I still don't understand what is going on here.

Comment by Dmitry Lukyanov (Inactive) [ 04/Jul/22 ]

Hey mail2stehle@gmail.com, thanks for your report

I made some initial research and this is what I found for now:
1. Am I right that initially you compared Insert operation with Update? If so, I don't think that it's fair blindly comparing it.
2. This logic

BsonSerializer.Serialize(new BsonDocumentWriter(new BsonDocument()), typeof(ComplexObject), serializedDocument);

doesn't represent what driver does during serialization since we serialize input entity directly into bytes. See attached gist and Serialize method to see driver's logic. This is why you don't see a difference here: "but it does not make a difference whether I use BsonDocument or a custom class."
3. I don't think that it's really reliable approach you used to gather statistic where you involved HttpClient and compare it with what driver does via a raw socket.
4. I think this is more correct observation about serialization performance serialization_performance_for_depth_0.txt , you can find more examples in the gist below.

where ToBson step makes just serialization step similar to what Newtonsoft does without driver specific logic and Full encoding represent timing that happens during all serialization steps. I can confirm that our serialization is a bit slower and we've already considered work to improve it in this ticket, we will consider your finding there.
5. Also, Insert operation can make more steps than just sending Insert, for example first time, it can establish connection that involves calling internal commands + configuring retries + enabling implicit sessions and etc. It also doesn't really fair blindly collect the duration for whole operation. But if you want to gather this information, you may look at events that we already have for this target: ConnectionSentMessagesEvent  and ConnectionReceivedMessageEvent , you may see how I used them in the provided gist in InsertWithLogging method.
Gist

Comment by Sebastian Stehle [ 22/Jun/22 ]

Hi James,

I don't think that the MongoDB driver is more configurable than Newtonsoft.JSON, but this is another story. For me the main difference in performance of the serializer are probably these two areas:

  1. Buffer Management: You have this very nice and complex buffer management, which has an overhead per field. If you serialize everything to memory first and then write it to MongoDB serializer in one go, you have this overhead only once instead of thousand of times.
  2. String conversion: Newtonsoft.JSON serializes to Unicode and then it makes the conversion to UTF8 instead of on a per field basis.

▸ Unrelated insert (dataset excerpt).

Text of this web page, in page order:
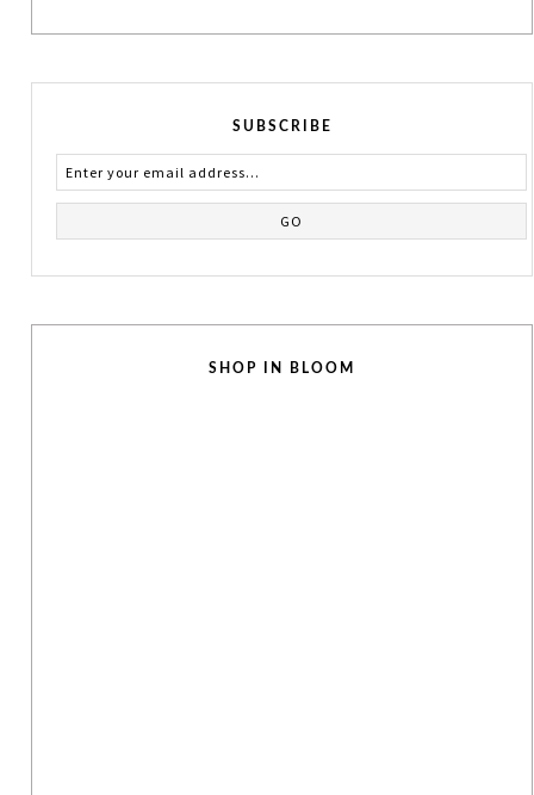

But this is not what I do not understand:

If you take this line: 

Serialized 00:00:00.0294601 - Raw 00:00:00.0319273 - Json 00:00:00.0068617 - Bson 00:00:00.0060091 - HTTP 00:00:00.003644

I compare the full insert time (first column) with BSON serializer performance (4th column). MongoDB reports 3ms in the profiler.

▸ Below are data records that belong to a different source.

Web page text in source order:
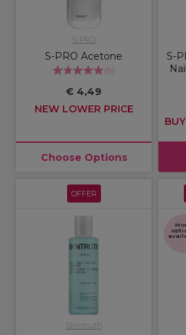
S-PRO
S-PRO Acetone
(9)
€ 4,49
NEW LOWER PRICE
Choose Options
S-
OFFER
Skintruth
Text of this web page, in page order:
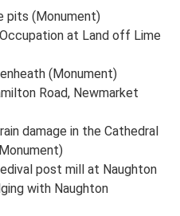
pits (Monument)
at Land off Lime
(Monument)
Road, Newmarket
damage in the Cathedral
post mill at Naughton
with Naughton
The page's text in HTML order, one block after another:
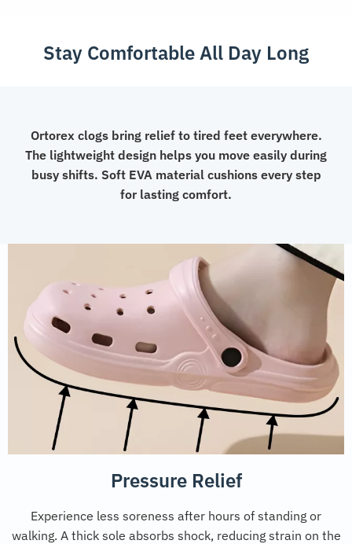
Stay Comfortable All Day Long
Ortorex clogs bring relief to tired feet everywhere.
The lightweight design helps you move easily during
busy shifts. Soft EVA material cushions every step
for lasting comfort.
Pressure Relief
Experience less soreness after hours of standing or
walking. A thick sole absorbs shock, reducing strain on the

So you have 30ms - 6ms - 3ms = 21ms. What are these 21 ms spent on?

 

Comment by James Kovacs [ 21/Jun/22 ]

Hi, mail2stehle@gmail.com,

Thank you for filing this issue. Due to the complexities of serialization in our driver - which are much more configurable than Newtonsoft.JSON - there is going to be a certain amount of per-field overhead. I'm going to spend some time understanding your reproduction later this week to understand if there are areas where we can improve our performance in your scenario. I'll update this ticket with my findings and whether I require any additional input from you. I appreciate your patience as we investigate further.